Does anyone have a favorite tool for cutting holes in porcelain tile for fittings?


----------



## Tommy plumber (Feb 19, 2010)

You are required to post an introduction in the intro section. Oh, by the way, I like your music.


----------



## user2090 (Sep 26, 2009)

Hammer and chisel. 

I second that on the music....no I don't really.


----------



## RealLivePlumber (Jun 22, 2008)

Sawzall. 

And you should get a haircut, and get rid of the perm.


----------



## UnclogNH (Mar 28, 2009)

I love your music when I'm wearing ear plugs 
I like Ice picks :thumbsup:


----------



## SlickRick (Sep 3, 2009)

KennyG said:


> Does anyone have a favorite tool for cutting holes in porcelain tile for fittings?


*Hello! Introduction Requested* 
An intro is requested from all new members.

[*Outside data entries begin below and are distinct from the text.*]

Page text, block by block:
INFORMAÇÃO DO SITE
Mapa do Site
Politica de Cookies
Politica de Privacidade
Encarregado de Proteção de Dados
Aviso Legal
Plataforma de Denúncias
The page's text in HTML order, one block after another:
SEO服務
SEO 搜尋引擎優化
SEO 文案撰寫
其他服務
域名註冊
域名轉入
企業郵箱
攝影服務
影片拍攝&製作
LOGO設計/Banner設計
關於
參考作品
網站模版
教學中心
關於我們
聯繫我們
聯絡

In case you missed it, here is the link. http://www.plumbingzone.com/f3/.

The PZ is for Plumbing Professionals ( those engaged in the plumbing profession)

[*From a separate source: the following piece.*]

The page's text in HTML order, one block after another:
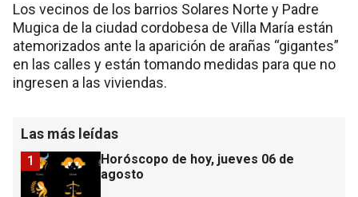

Post an intro and tell our members where you are from, yrs in the trade, and your area(s) of expertise in the plumbing field.

This info helps members who are waiting to welcome you to the best plumbing site there is.

We look forward to your valuable input.


----------



## Airgap (Dec 18, 2008)

c'mon Rick, everybody's heard of kennyg....kinda like micheal bolton, but with a flute...saxophone, whatever....


----------



## U666A (Dec 11, 2010)

Airgap said:


> c'mon Rick, everybody's heard of kennyg....kinda like micheal bolton, but with a flute...saxophone, whatever....


That just made my day!


----------



## Bayside500 (May 16, 2009)

i ****ing hate Kenny G the artist, but ya, use a big ole hammer on the tile :thumbup:


----------



## SlickRick (Sep 3, 2009)

Well he is purty enough, but I am going to lock him down until his next performance.


----------